**Task item**. Every record below, from first to last, should be copied exactly; leave the pictures out.

──────────

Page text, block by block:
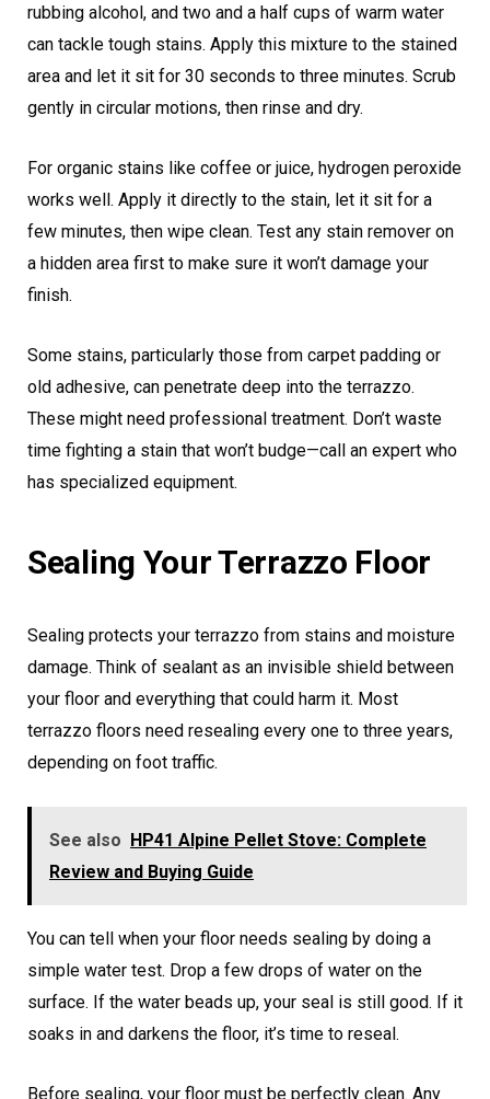
rubbing alcohol, and two and a half cups of warm water
can tackle tough stains. Apply this mixture to the stained
area and let it sit for 30 seconds to three minutes. Scrub
gently in circular motions, then rinse and dry.
For organic stains like coffee or juice, hydrogen peroxide
works well. Apply it directly to the stain, let it sit for a
few minutes, then wipe clean. Test any stain remover on
a hidden area first to make sure it won’t damage your
finish.
Some stains, particularly those from carpet padding or
old adhesive, can penetrate deep into the terrazzo.
These might need professional treatment. Don’t waste
time fighting a stain that won’t budge—call an expert who
has specialized equipment.
Sealing Your Terrazzo Floor
Sealing protects your terrazzo from stains and moisture
damage. Think of sealant as an invisible shield between
your floor and everything that could harm it. Most
terrazzo floors need resealing every one to three years,
depending on foot traffic.
See also HP41 Alpine Pellet Stove: Complete
Review and Buying Guide
You can tell when your floor needs sealing by doing a
simple water test. Drop a few drops of water on the
surface. If the water beads up, your seal is still good. If it
soaks in and darkens the floor, it’s time to reseal.
Before sealing, your floor must be perfectly clean. Any

──────────

**Answer to this task**.
Page text, block by block:
rubbing alcohol, and two and a half cups of warm water
can tackle tough stains. Apply this mixture to the stained
area and let it sit for 30 seconds to three minutes. Scrub
gently in circular motions, then rinse and dry.
For organic stains like coffee or juice, hydrogen peroxide
works well. Apply it directly to the stain, let it sit for a
few minutes, then wipe clean. Test any stain remover on
a hidden area first to make sure it won’t damage your
finish.
Some stains, particularly those from carpet padding or
old adhesive, can penetrate deep into the terrazzo.
These might need professional treatment. Don’t waste
time fighting a stain that won’t budge—call an expert who
has specialized equipment.
Sealing Your Terrazzo Floor
Sealing protects your terrazzo from stains and moisture
damage. Think of sealant as an invisible shield between
your floor and everything that could harm it. Most
terrazzo floors need resealing every one to three years,
depending on foot traffic.
See also HP41 Alpine Pellet Stove: Complete
Review and Buying Guide
You can tell when your floor needs sealing by doing a
simple water test. Drop a few drops of water on the
surface. If the water beads up, your seal is still good. If it
soaks in and darkens the floor, it’s time to reseal.
Before sealing, your floor must be perfectly clean. Any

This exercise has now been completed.